Introduced a completely new ATT++ NNUE network architecture, bringing a significant improvement in playing strength and a reduction in network file size. Also updated cyclic rule logic.

Version 2025-06-23:

An important performance optimization version:

  • Larger L1 cache size, performing better in long time control games
  • Introduced mid-mirror input feature encoding, improving evaluation symmetry in mirrored positions
  • Improved stalemate detection in quiescence search
  • Optimized AVX512 instruction set performance

12.9 Pikafish Technical Documentation and Documentation Ecosystem

The Pikafish project has a relatively complete documentation system, reflecting its engineering maturity as a mature open source project:

  • README.md: Project overview, compilation guide, license description
  • AUTHORS: Complete list of all contributors
  • UCI & Commands Guide: Complete command reference for the UCI protocol
  • Advanced Topics: In-depth technical discussions covering NNUE evaluation, Fishtest testing, compilation optimization, etc.
  • DeepWiki: Third-party maintained in-depth technical documentation covering NNUE architecture, feature transformation, search system, etc.

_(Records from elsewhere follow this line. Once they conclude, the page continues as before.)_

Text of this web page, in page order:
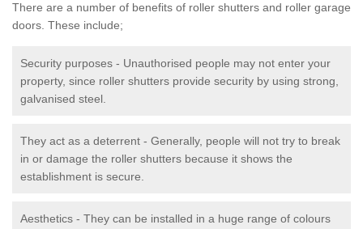
There are a number of benefits of roller shutters and roller garage
doors. These include;
Security purposes - Unauthorised people may not enter your
property, since roller shutters provide security by using strong,
galvanised steel.
They act as a deterrent - Generally, people will not try to break
in or damage the roller shutters because it shows the
establishment is secure.
Aesthetics - They can be installed in a huge range of colours
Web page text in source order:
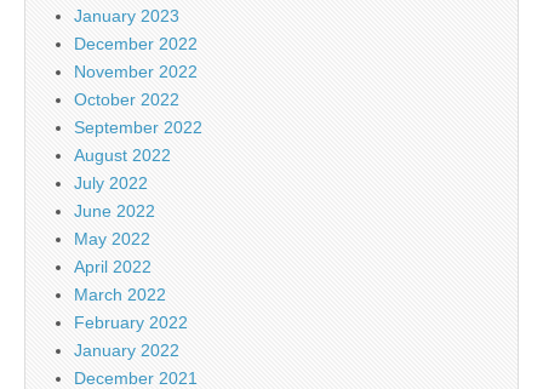
January 2023
December 2022
November 2022
October 2022
September 2022
August 2022
July 2022
June 2022
May 2022
April 2022
March 2022
February 2022
January 2022
December 2021
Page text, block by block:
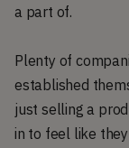
a part of.
Plenty of
established
just selling a
in to feel like
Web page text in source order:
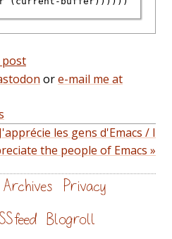
post
ore-mail me at
J'apprécie les gens d'Emacs / I
the people of Emacs »
Archives Privacy
feed Blogroll
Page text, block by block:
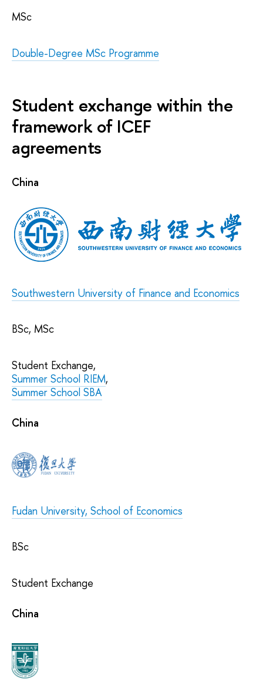
MSc
Double-Degree MSc Programme
Student exchange within the
framework of ICEF
agreements
China
Southwestern University of Finance and Economics
BSc, MSc
Student Exchange,
Summer School RIEM,
Summer School SBA
China
Fudan University, School of Economics
BSc
Student Exchange
China
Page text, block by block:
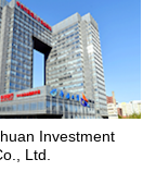
Investment
Ltd.
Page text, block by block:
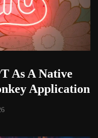
As A Native
Application
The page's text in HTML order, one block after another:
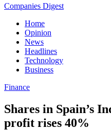
Companies Digest
Home
Opinion
News
Headlines
Technology
Business
Finance
Shares in Spain’s
profit rises 40%
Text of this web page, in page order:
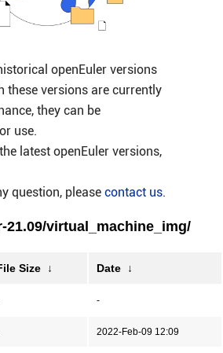
openEuler versions
these versions are currently
they can be
use.
latest openEuler versions,
question, please contact us.
21.09/virtual_machine_img/
Size ↓ Date ↓
-
2022-Feb-09 12:09
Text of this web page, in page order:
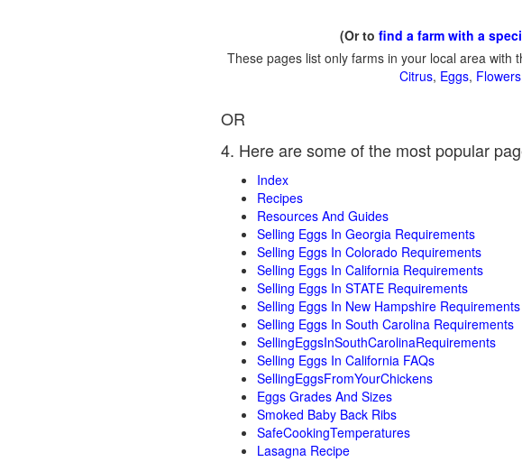
(Or to find a farm with a
These pages list only farms in your local area with
Citrus, Eggs, Flowers
OR
4. Here are some of the most popular
Index
Recipes
Resources And Guides
Selling Eggs In Georgia Requirements
Selling Eggs In Colorado Requirements
Selling Eggs In California Requirements
Selling Eggs In STATE Requirements
Selling Eggs In New Hampshire Requirements
Selling Eggs In South Carolina Requirements
SellingEggsInSouthCarolinaRequirements
Selling Eggs In California FAQs
SellingEggsFromYourChickens
Eggs Grades And Sizes
Smoked Baby Back Ribs
SafeCookingTemperatures
Lasagna Recipe
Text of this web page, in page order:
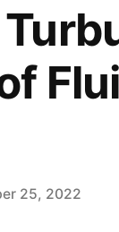
25, 2022
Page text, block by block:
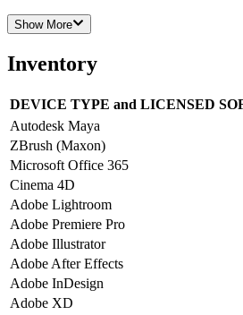
Show More
Inventory
DEVICE TYPE and LICENSED
Autodesk Maya
ZBrush (Maxon)
Microsoft Office 365
Cinema 4D
Adobe Lightroom
Adobe Premiere Pro
Adobe Illustrator
Adobe After Effects
Adobe InDesign
Adobe XD
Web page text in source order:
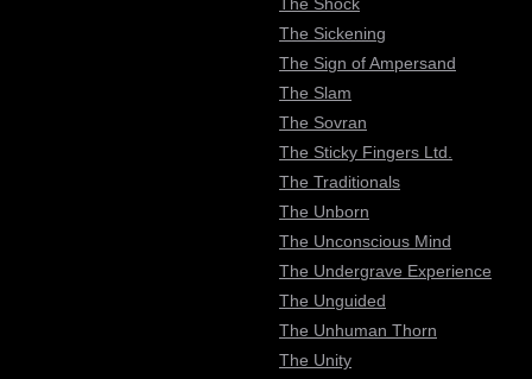
The Sickening
The Sign of Ampersand
The Slam
The Sovran
The Sticky Fingers Ltd.
The Traditionals
The Unborn
The Unconscious Mind
The Undergrave Experience
The Unguided
The Unhuman Thorn
The Unity
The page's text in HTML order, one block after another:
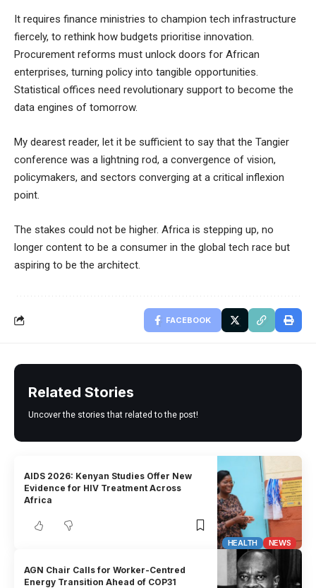
It requires finance ministries to champion tech infrastructure
fiercely, to rethink how budgets prioritise innovation.
Procurement reforms must unlock doors for African
enterprises, turning policy into tangible opportunities.
Statistical offices need revolutionary support to become the
data engines of tomorrow.
My dearest reader, let it be sufficient to say that the Tangier
conference was a lightning rod, a convergence of vision,
policymakers, and sectors converging at a critical inflexion
point.
The stakes could not be higher. Africa is stepping up, no
longer content to be a consumer in the global tech race but
aspiring to be the architect.
FACEBOOK
Related Stories
Uncover the stories that related to the post!
HEALTH NEWS
AIDS 2026: Kenyan Studies Offer New
Evidence for HIV Treatment Across
Africa
AGN Chair Calls for Worker-Centred
Energy Transition Ahead of COP31
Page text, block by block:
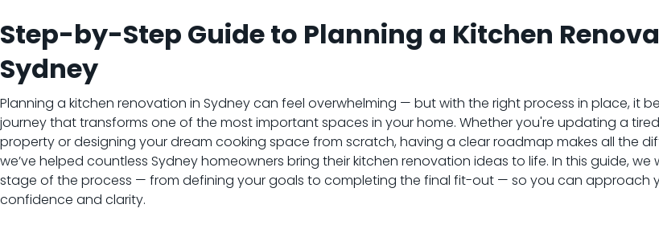
Step-by-Step Guide to Planning a Kitchen
Sydney
Planning a kitchen renovation in Sydney can feel overwhelming — but with the right process in place, it
journey that transforms one of the most important spaces in your home. Whether you're updating a
property or designing your dream cooking space from scratch, having a clear roadmap makes all the
we’ve helped countless Sydney homeowners bring their kitchen renovation ideas to life. In this guide,
stage of the process — from defining your goals to completing the final fit-out — so you can approach
confidence and clarity.
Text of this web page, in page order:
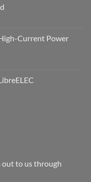
Current Power
out to us through
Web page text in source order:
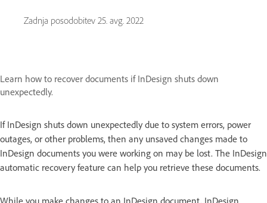
Zadnja posodobitev 25. avg. 2022
Learn how to recover documents if InDesign shuts down
unexpectedly.
If InDesign shuts down unexpectedly due to system errors, power
outages, or other problems, then any unsaved changes made to
InDesign documents you were working on may be lost. The InDesign
automatic recovery feature can help you retrieve these documents.
While you make changes to an InDesign document, InDesign
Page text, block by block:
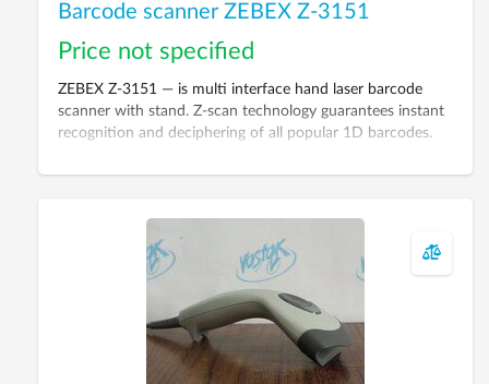
Barcode scanner ZEBEX Z-3151
Price not specified
ZEBEX Z-3151 — is multi interface hand laser barcode
scanner with stand. Z-scan technology guarantees instant
recognition and deciphering of all popular 1D barcodes.
account palm structure to provide additional convenience
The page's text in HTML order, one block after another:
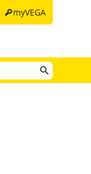
keymyVEGA
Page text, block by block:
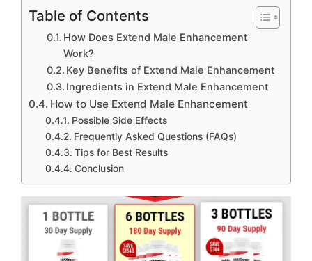
Table of Contents
How Does Extend Male Enhancement
Work?
Key Benefits of Extend Male Enhancement
Ingredients in Extend Male Enhancement
How to Use Extend Male Enhancement
Possible Side Effects
Frequently Asked Questions (FAQs)
Tips for Best Results
Conclusion
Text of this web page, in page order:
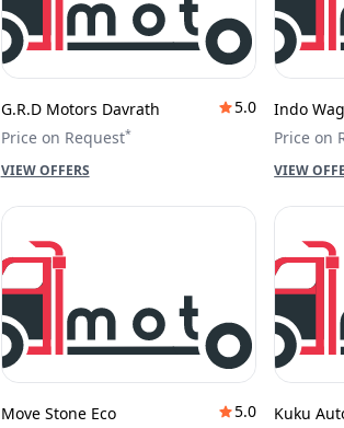
G.R.D Motors Davrath
5.0
Price on Request*
VIEW OFFERS
Indo
Price on
VIEW
Move Stone Eco
5.0
Kuku
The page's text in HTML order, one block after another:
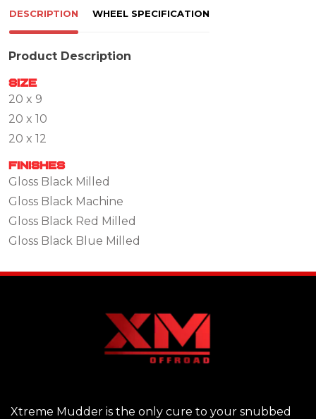
DESCRIPTION WHEEL SPECIFICATION
Product Description
Size
20 x 9
20 x 10
20 x 12
Finishes
Gloss Black Milled
Gloss Black Machine
Gloss Black Red Milled
Gloss Black Blue Milled
Xtreme Mudder is the only cure to your snubbed
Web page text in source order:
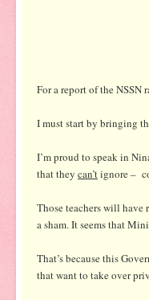
For a report of the
I must start by bringing
I’m proud to speak in
that they can’tignore –
Those teachers will have
a sham. It seems that
That’s because this
that want to take over
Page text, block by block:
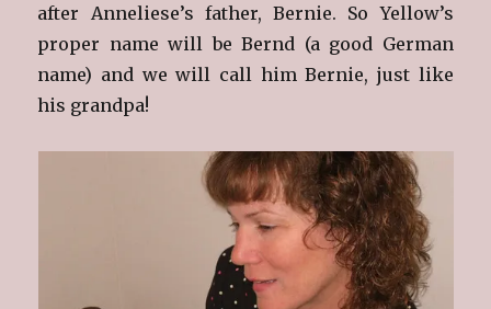
after Anneliese’s father, Bernie. So Yellow’s
proper name will be Bernd (a good German
name) and we will call him Bernie, just like
his grandpa!
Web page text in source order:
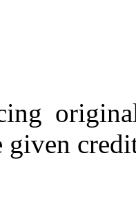
given
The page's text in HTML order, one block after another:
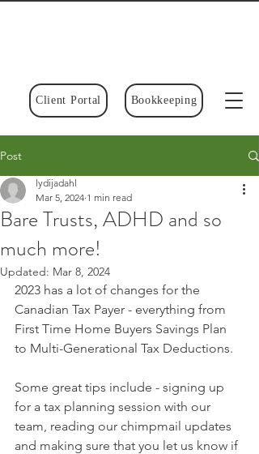
Client Portal Bookkeeping
Post
Bare Trusts, ADHD and so
much more!
lydijadahl
Mar 5, 2024 1 min read
Updated: Mar 8, 2024
2023 has a lot of changes for the
Canadian Tax Payer - everything from
First Time Home Buyers Savings Plan
to Multi-Generational Tax Deductions.
Some great tips include - signing up
for a tax planning session with our
team, reading our chimpmail updates
and making sure that you let us know if
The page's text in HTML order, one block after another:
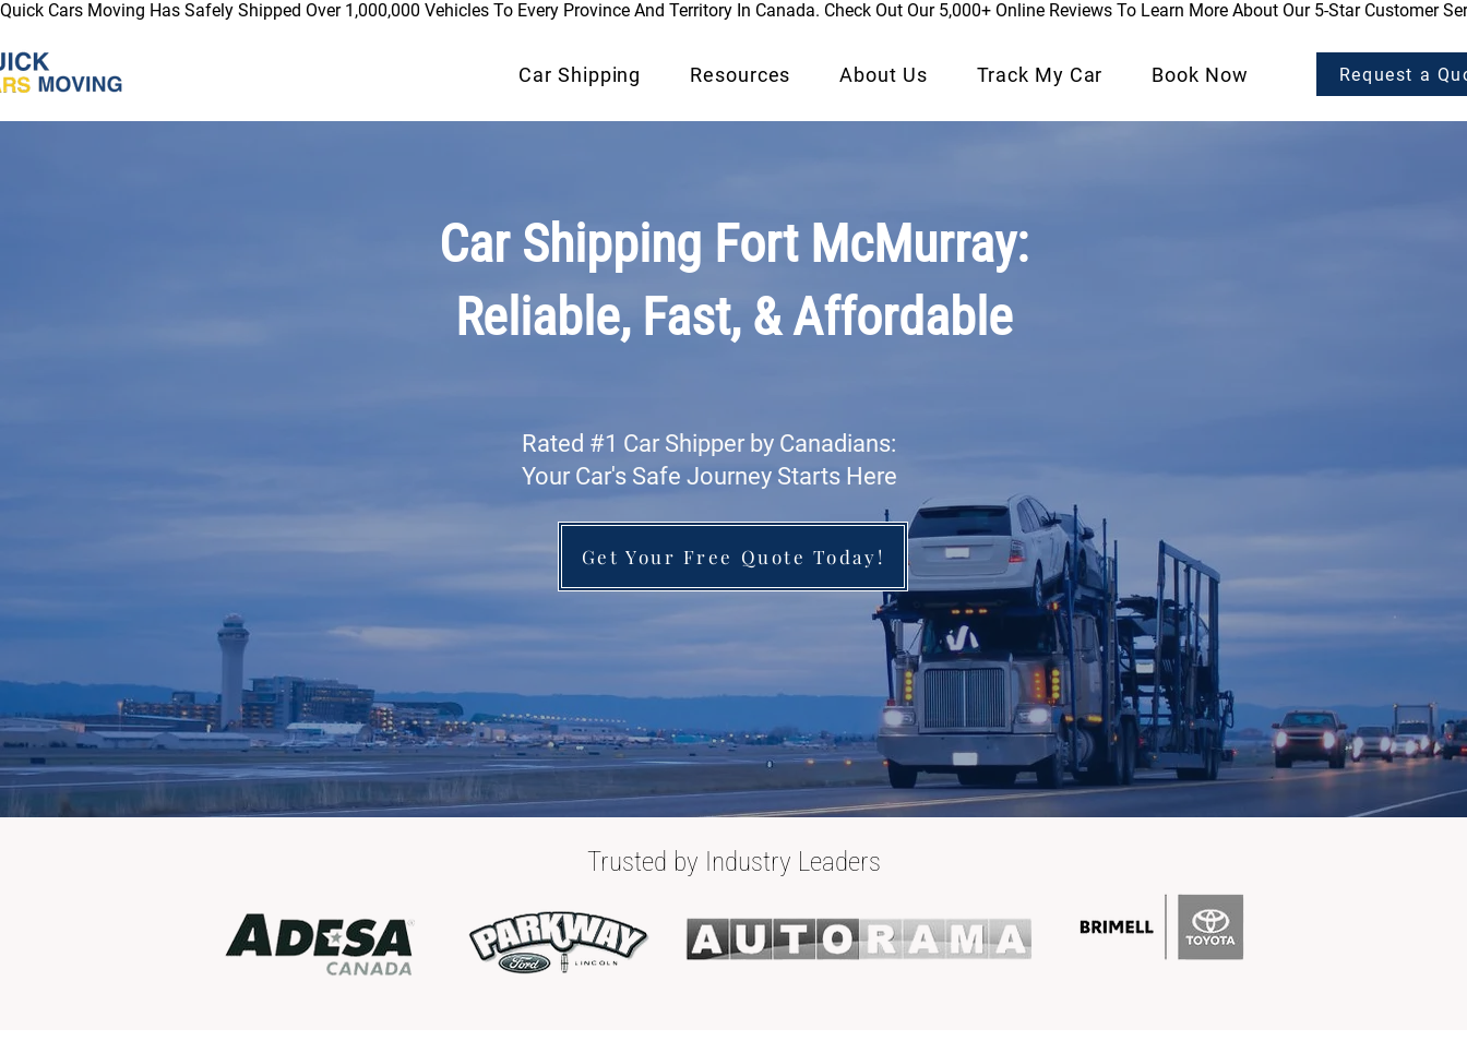
Quick Cars Moving Has Safely Shipped Over 1,000,000 Vehicles To Every Province And Territory In Canada. Check Out Our 5,000+ Online Reviews To Learn More About Our 5-Star Customer
Car Shipping Resources About Us Track My Car Book Now Request a
Car Shipping Fort McMurray:
Reliable, Fast, & Affordable
Rated #1 Car Shipper by Canadians:
Your Car's Safe Journey Starts Here
Get Your Free Quote Today!
Trusted by Industry Leaders
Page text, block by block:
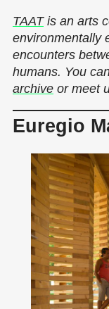
TAATis an arts
environmentally
encounters
humans. You
archive or meet
Euregio
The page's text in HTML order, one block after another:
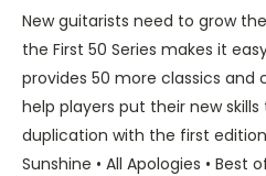
New guitarists need to grow
the First 50 Series makes it
provides 50 more classics
help players put their new
duplication with the first
Sunshine • All Apologies • Best
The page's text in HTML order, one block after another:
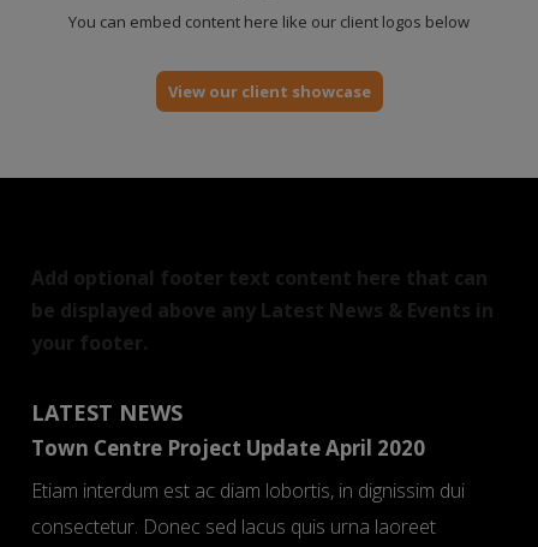
You can embed content here like our client logos below
View our client showcase
Add optional footer text content here that can
be displayed above any Latest News & Events in
your footer.
LATEST NEWS
Town Centre Project Update April 2020
Etiam interdum est ac diam lobortis, in dignissim dui
consectetur. Donec sed lacus quis urna laoreet
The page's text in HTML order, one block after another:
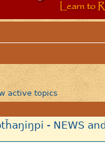
active topics
- NEWS
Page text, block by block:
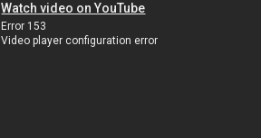
Watch video on YouTube
Error 153
Video player configuration error
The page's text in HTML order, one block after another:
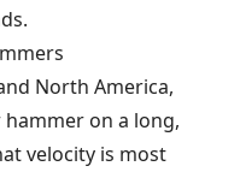
North America,
on a long,
velocity is most
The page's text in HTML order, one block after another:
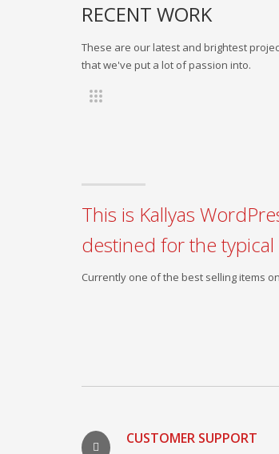
RECENT WORK
These are our latest and brightest
that we've put a lot of passion into.
This is Kallyas
destined for the
Currently one of the best selling items
CUSTOMER SUPPORT
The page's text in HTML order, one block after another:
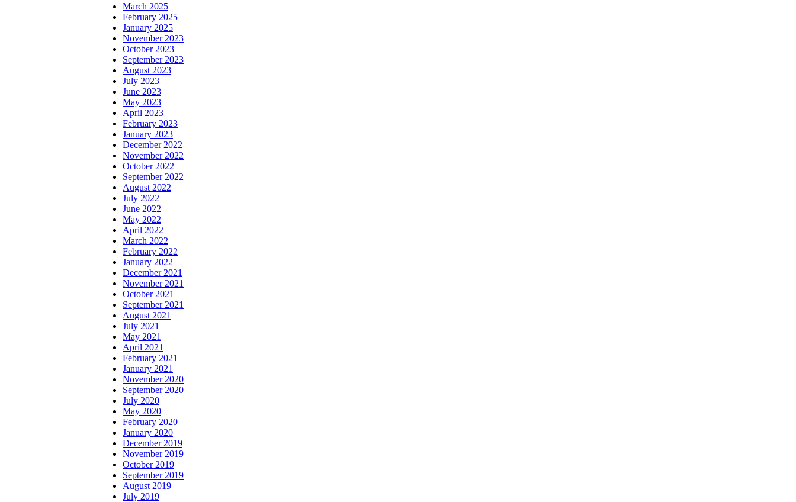
March 2025
February 2025
January 2025
November 2023
October 2023
September 2023
August 2023
July 2023
June 2023
May 2023
April 2023
February 2023
January 2023
December 2022
November 2022
October 2022
September 2022
August 2022
July 2022
June 2022
May 2022
April 2022
March 2022
February 2022
January 2022
December 2021
November 2021
October 2021
September 2021
August 2021
July 2021
May 2021
April 2021
February 2021
January 2021
November 2020
September 2020
July 2020
May 2020
February 2020
January 2020
December 2019
November 2019
October 2019
September 2019
August 2019
July 2019
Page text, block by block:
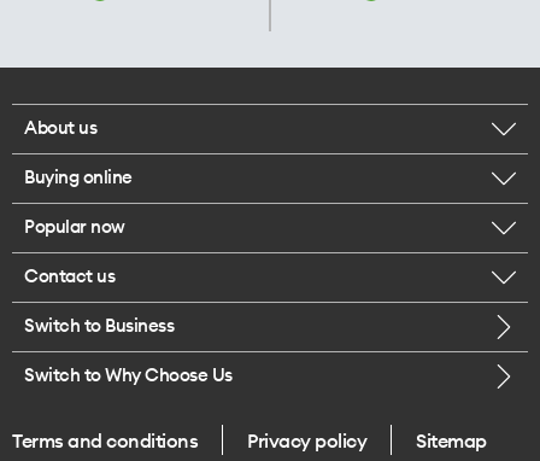
About us
Corporate responsibility
Our executives
Careers
Legal
One Good Kiwi
Buying online
Browse mobile phones
Buy a SIM card
Popular now
iPhone 17 Pro Max
Contact us
Call us
Give us feedback
Switch to Business
Switch to Why Choose Us
Terms and conditions Privacy policy Sitemap
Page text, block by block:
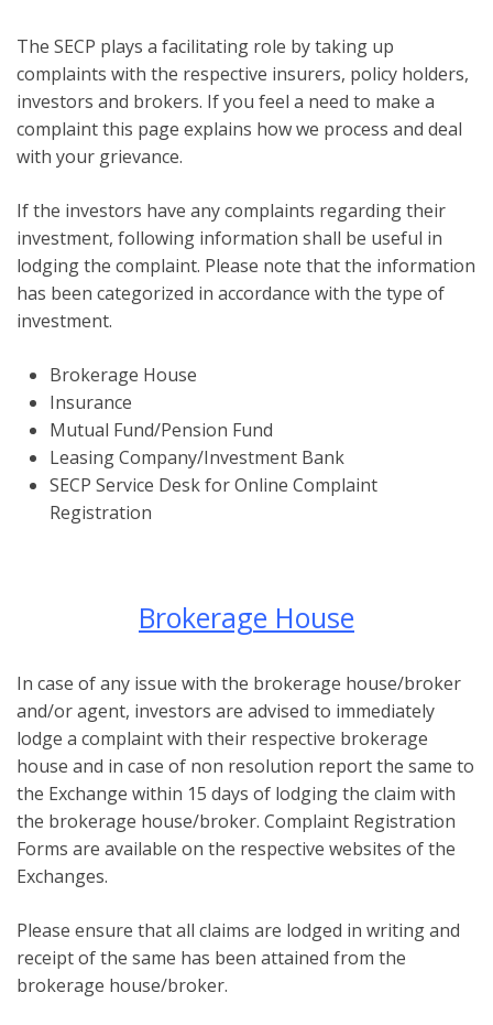
The SECP plays a facilitating role by taking up
complaints with the respective insurers, policy holders,
investors and brokers. If you feel a need to make a
complaint this page explains how we process and deal
with your grievance.
If the investors have any complaints regarding their
investment, following information shall be useful in
lodging the complaint. Please note that the information
has been categorized in accordance with the type of
investment.
Brokerage House
Insurance
Mutual Fund/Pension Fund
Leasing Company/Investment Bank
SECP Service Desk for Online Complaint
Registration
Brokerage House
In case of any issue with the brokerage house/broker
and/or agent, investors are advised to immediately
lodge a complaint with their respective brokerage
house and in case of non resolution report the same to
the Exchange within 15 days of lodging the claim with
the brokerage house/broker. Complaint Registration
Forms are available on the respective websites of the
Exchanges.
Please ensure that all claims are lodged in writing and
receipt of the same has been attained from the
brokerage house/broker.
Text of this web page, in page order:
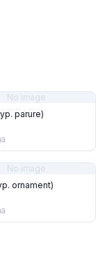
No image
parure)
No image
ornament)
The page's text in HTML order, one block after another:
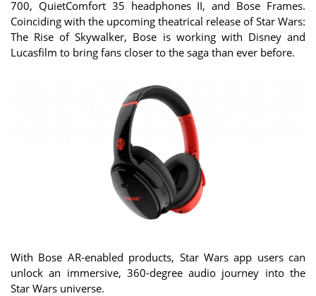
700, QuietComfort 35 headphones II, and Bose Frames.
Coinciding with the upcoming theatrical release of Star Wars:
The Rise of Skywalker, Bose is working with Disney and
Lucasfilm to bring fans closer to the saga than ever before.
With Bose AR-enabled products, Star Wars app users can
unlock an immersive, 360-degree audio journey into the
Star Wars universe.
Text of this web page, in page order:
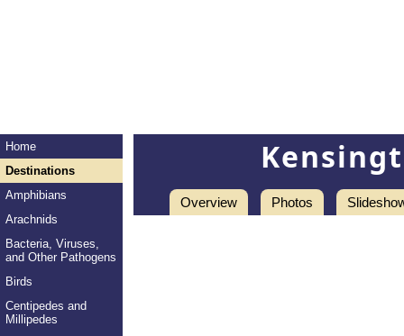
Home
Destinations
Amphibians
Arachnids
Bacteria, Viruses,
and Other Pathogens
Birds
Centipedes and
Millipedes
Overview Photos
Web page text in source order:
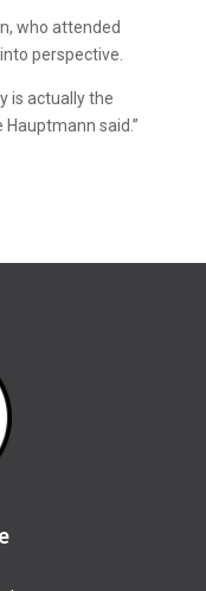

This comprehensive documentation ecosystem is crucial for attracting new contributors and lowering the barrier to contribution.

Pikafish GitHub repository
Pikafish GitHub open source repository — official-pikafish/Pikafish, an open source Xiangqi engine ported from Stockfish, licensed under GPLv3

12.10 Pikafish’s Contribution to Xiangqi Research

The emergence of Pikafish is not just a technical event; it has also greatly promoted changes in the way Xiangqi research is conducted:

Democratization of Research:

Before Pikafish, top-tier analysis tools cost hundreds to thousands of RMB (such as commercial engines like Xiangqi Cyclone and Mingshou). As a free and open source engine, Pikafish allows any enthusiast with an ordinary computer to access world-class analysis tools. This has greatly lowered the barrier to high-level Xiangqi analysis.

Educational Applications:

Pikafish is widely used in Xiangqi teaching scenarios. Coaches can use Pikafish to analyze students’ games, generate position training exercises, and simulate opponents of different levels.

Cultural Preservation:

The development history of Pikafish itself is accumulating an open digital cultural heritage for the Xiangqi software community. Every Commit on GitHub, every Issue discussion, and every test game is recording the history of community collaboration.